Court Rules Oklahoma Won’t Vote On Legalizing Pot in November

The Oklahoma Supreme Court ruled on Wednesday that voters will get to decide on a ballot proposal to legalize recreational marijuana, but not until after this year’s general election in November. The state’s highest court rejected an appeal from the group Oklahomans for Sensible Marijuana Laws that would have required the State Election Board to include State Question 820 on the ballot for this year’s vote.

“There is no way to mandate the inclusion of SQ820 on the November 2022 general election ballot,” Justice Douglas Combs wrote in the majority opinion. “SQ820 will be voted upon by the people of Oklahoma, albeit either at the next general election following November 8, 2022, or at a special election set by the Governor or the Legislature.”

In July, Oklahomans for Sensible Marijuana Laws submitted petitions with signatures from more than 164,000 voters in favor of the legalization initiative, exceeding the number required to qualify for the ballot by more than 70,000 signatures. But the secretary of state’s office, which was using a new system to verify signatures, took far longer to certify the signatures than in previous elections, leaving too little time to include the question on this fall’s ballot, according to election officials.
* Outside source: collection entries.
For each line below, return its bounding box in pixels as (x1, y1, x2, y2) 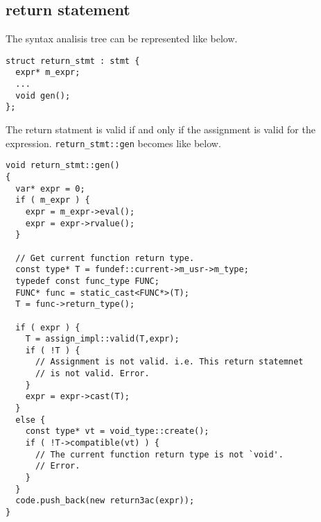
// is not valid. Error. (35, 369, 150, 379)
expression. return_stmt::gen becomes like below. (6, 135, 221, 150)
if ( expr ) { (15, 322, 80, 332)
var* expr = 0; (15, 183, 85, 194)
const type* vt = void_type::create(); (25, 426, 209, 437)
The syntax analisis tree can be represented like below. (6, 31, 238, 46)
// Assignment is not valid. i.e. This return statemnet (35, 357, 304, 367)
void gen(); (15, 90, 71, 101)
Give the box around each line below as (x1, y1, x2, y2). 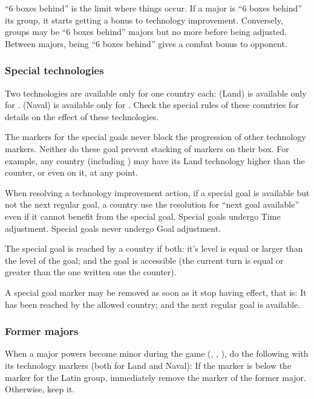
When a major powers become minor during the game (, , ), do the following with (5, 347, 309, 360)
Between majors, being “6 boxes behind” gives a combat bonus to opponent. (5, 37, 287, 49)
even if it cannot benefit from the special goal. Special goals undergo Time (5, 209, 281, 222)
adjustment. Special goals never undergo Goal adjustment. (5, 222, 221, 234)
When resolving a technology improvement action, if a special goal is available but (5, 186, 310, 199)
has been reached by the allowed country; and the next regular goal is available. (5, 298, 301, 310)
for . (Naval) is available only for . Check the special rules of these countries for (5, 98, 299, 111)
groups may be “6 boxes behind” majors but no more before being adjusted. (5, 25, 287, 38)
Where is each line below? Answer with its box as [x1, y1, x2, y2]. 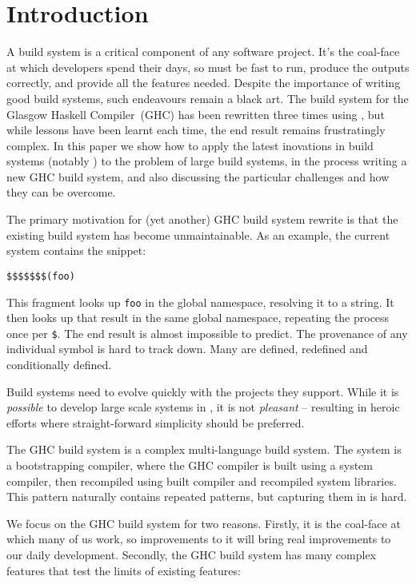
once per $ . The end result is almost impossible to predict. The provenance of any [6, 324, 408, 341]
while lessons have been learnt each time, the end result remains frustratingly [6, 121, 386, 138]
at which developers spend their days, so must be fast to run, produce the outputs [6, 58, 410, 75]
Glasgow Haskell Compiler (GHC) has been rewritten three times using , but [6, 105, 385, 122]
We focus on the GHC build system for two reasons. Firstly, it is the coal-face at [6, 514, 401, 531]
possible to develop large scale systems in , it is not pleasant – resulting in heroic [6, 399, 400, 415]
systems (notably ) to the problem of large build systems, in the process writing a [6, 153, 407, 169]
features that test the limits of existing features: [6, 562, 241, 578]
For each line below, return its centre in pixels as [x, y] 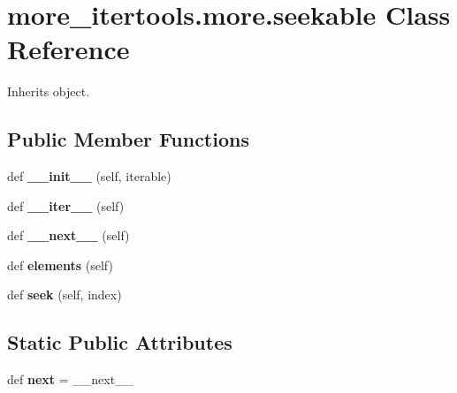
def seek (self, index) [65, 295]
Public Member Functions [128, 139]
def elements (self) [60, 265]
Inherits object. [49, 91]
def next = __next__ [71, 379]
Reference [69, 49]
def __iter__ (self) [66, 205]
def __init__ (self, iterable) [89, 176]
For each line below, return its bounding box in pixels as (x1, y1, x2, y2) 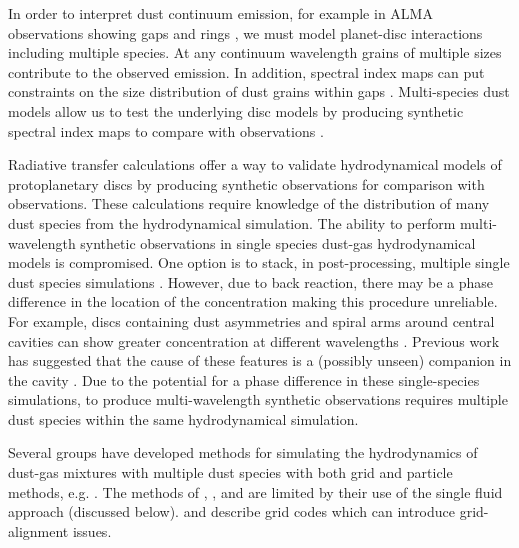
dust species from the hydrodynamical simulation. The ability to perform (8, 212, 456, 233)
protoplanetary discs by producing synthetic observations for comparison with (8, 173, 485, 194)
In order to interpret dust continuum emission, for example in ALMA (8, 3, 433, 23)
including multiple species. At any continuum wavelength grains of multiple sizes (8, 42, 502, 63)
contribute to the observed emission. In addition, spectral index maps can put (8, 61, 485, 82)
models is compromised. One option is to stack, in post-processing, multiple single (8, 252, 510, 273)
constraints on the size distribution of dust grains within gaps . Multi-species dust (8, 81, 510, 102)
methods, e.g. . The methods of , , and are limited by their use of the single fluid (8, 481, 503, 502)
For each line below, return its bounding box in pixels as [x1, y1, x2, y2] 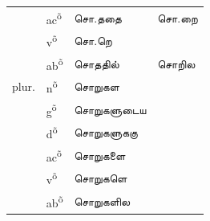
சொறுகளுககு [74, 124, 138, 141]
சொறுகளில [74, 192, 131, 209]
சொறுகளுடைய [74, 100, 147, 117]
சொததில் [74, 55, 119, 72]
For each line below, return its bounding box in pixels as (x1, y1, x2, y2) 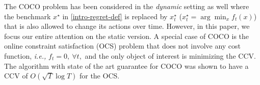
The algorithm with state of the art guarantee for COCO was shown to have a (4, 60, 249, 71)
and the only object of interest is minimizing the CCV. (85, 50, 256, 61)
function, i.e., (4, 50, 46, 61)
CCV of (4, 70, 28, 81)
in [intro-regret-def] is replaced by (62, 11, 168, 21)
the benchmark (4, 11, 51, 21)
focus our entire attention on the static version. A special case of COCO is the (4, 30, 249, 41)
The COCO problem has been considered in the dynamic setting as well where (4, 1, 249, 11)
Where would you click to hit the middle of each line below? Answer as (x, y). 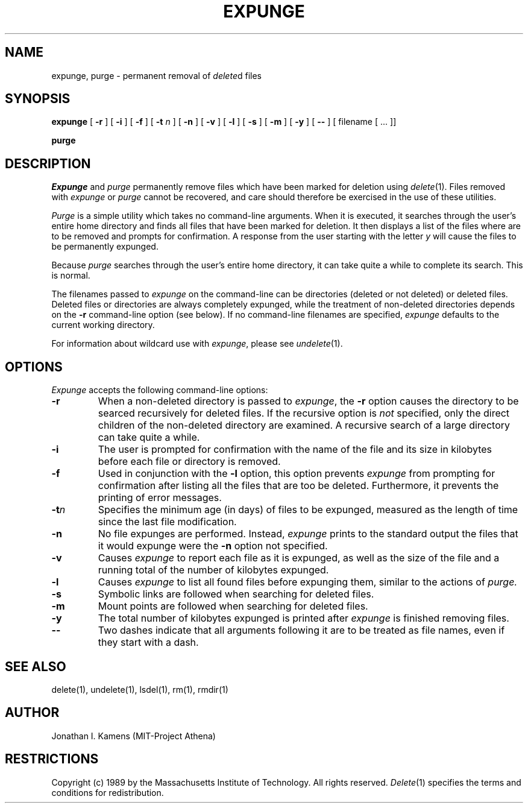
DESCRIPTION (48, 163)
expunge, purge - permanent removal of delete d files (156, 75)
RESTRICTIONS (52, 759)
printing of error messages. (160, 498)
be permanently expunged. (105, 247)
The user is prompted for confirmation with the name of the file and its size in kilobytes (295, 450)
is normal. (71, 276)
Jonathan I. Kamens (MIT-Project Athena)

Jeffrey Cartmell, counselor to the secretary of state, said the service provided by the third-party vendor to check signatures was possibly the first “true signature verification process” ever used by the state.  

“This new process differs significantly from the historical practice of merely counting the number of individuals who signed the petition without regard for their voter registration status,” Cartmell wrote in a statement to News 9.
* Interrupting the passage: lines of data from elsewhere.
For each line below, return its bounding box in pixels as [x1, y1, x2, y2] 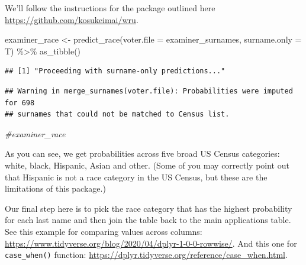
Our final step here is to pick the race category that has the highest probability [5, 202, 292, 214]
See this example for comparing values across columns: [5, 225, 202, 237]
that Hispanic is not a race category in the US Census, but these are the [5, 170, 268, 183]
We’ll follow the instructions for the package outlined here [5, 2, 215, 14]
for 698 [5, 98, 35, 107]
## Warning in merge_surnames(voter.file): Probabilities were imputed [5, 86, 293, 95]
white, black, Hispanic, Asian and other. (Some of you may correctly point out [5, 159, 289, 171]
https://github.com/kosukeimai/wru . [5, 13, 138, 25]
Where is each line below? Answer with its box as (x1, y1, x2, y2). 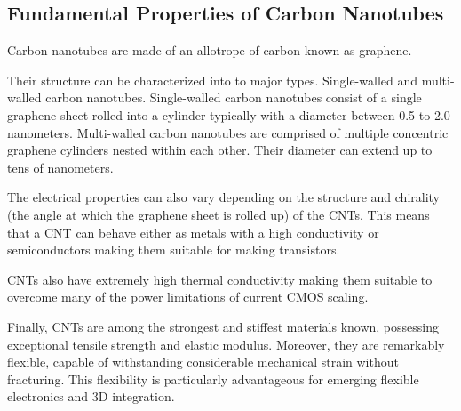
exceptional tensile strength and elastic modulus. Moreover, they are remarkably (7, 334, 445, 353)
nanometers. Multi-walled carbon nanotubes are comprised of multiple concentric (7, 123, 449, 141)
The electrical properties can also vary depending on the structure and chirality (7, 188, 441, 206)
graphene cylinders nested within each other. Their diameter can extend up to (7, 141, 433, 159)
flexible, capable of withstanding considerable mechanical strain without (7, 352, 399, 371)
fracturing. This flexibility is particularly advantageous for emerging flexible (7, 369, 419, 388)
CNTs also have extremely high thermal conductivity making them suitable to (7, 270, 433, 288)
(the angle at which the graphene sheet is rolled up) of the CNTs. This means (7, 205, 430, 223)
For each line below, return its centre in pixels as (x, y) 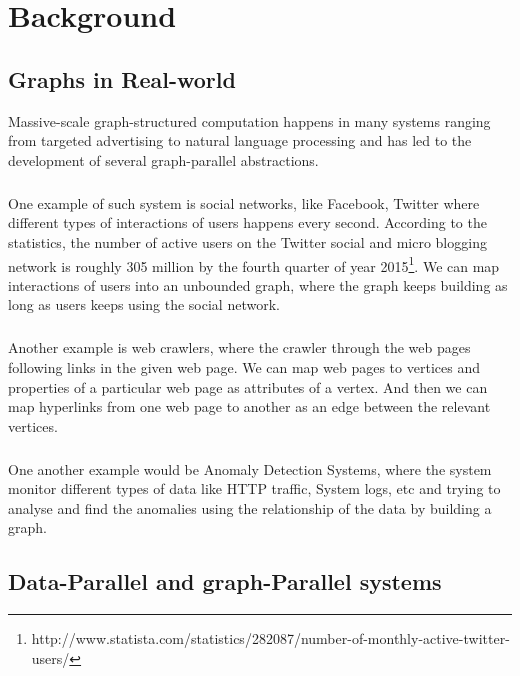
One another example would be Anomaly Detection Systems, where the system (250, 468)
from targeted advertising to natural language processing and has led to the (240, 140)
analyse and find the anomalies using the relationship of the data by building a (250, 507)
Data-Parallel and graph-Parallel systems (225, 581)
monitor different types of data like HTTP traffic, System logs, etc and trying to (254, 488)
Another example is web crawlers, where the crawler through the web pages (239, 347)
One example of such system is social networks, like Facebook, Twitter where (244, 202)
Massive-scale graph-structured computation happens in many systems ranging (249, 120)
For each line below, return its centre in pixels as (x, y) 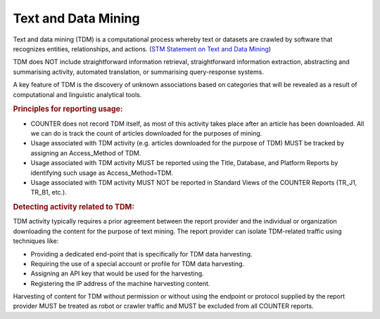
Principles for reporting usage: (68, 109)
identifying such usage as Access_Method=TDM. (102, 173)
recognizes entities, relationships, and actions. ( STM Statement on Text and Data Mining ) (142, 48)
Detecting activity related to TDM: (74, 207)
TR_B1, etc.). (49, 193)
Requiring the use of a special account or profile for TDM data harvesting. (138, 263)
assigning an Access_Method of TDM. (86, 153)
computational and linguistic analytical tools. (77, 94)

The Supreme Court also issued a decision on legal challenges to State Question 820 on Wednesday, ruling against two petitions that sought changes in the measure’s ballot title and summary. The justices also denied requests for rehearings on two challenges to the signature gathering process that the court had already rejected.

“It is disappointing that a few people with their own political interests were able to use the process to prevent voters from voting on this in November,” campaign director Michelle Tilley said in a statement. “However, we cannot lose sight of how far we have come. This is a big deal. Now the petition phase is finished, and Oklahomans will be voting to legalize recreational marijuana here, and we can soon realize all the benefits it will bring to our state.”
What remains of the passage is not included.